Pictures aside, each entry has to be returned exactly as it stands.

━━ AVAILABLE DATA

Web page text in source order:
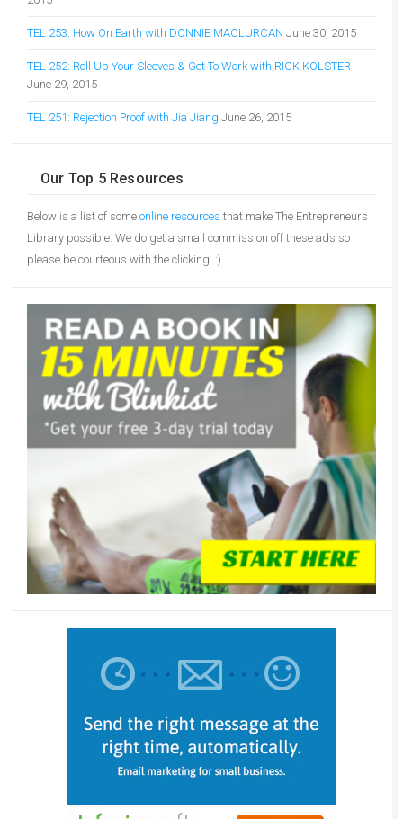
TEL 253: How On Earth with DONNIE MACLURCAN June 30, 2015
TEL 252: Roll Up Your Sleeves & Get To Work with RICK KOLSTER
June 29, 2015
TEL 251: Rejection Proof with Jia Jiang June 26, 2015
Our Top 5 Resources
Below is a list of some online resources that make The Entrepreneurs
Library possible. We do get a small commission off these ads so
please be courteous with the clicking. :)
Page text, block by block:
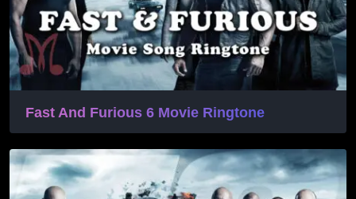
Fast And Furious 6 Movie Ringtone

━━━━

RESPONSE BELOW
Web page text in source order:
TEL 253: How On Earth with DONNIE MACLURCAN June 30, 2015
TEL 252: Roll Up Your Sleeves & Get To Work with RICK KOLSTER
June 29, 2015
TEL 251: Rejection Proof with Jia Jiang June 26, 2015
Our Top 5 Resources
Below is a list of some online resources that make The Entrepreneurs
Library possible. We do get a small commission off these ads so
please be courteous with the clicking. :)
Page text, block by block:
Fast And Furious 6 Movie Ringtone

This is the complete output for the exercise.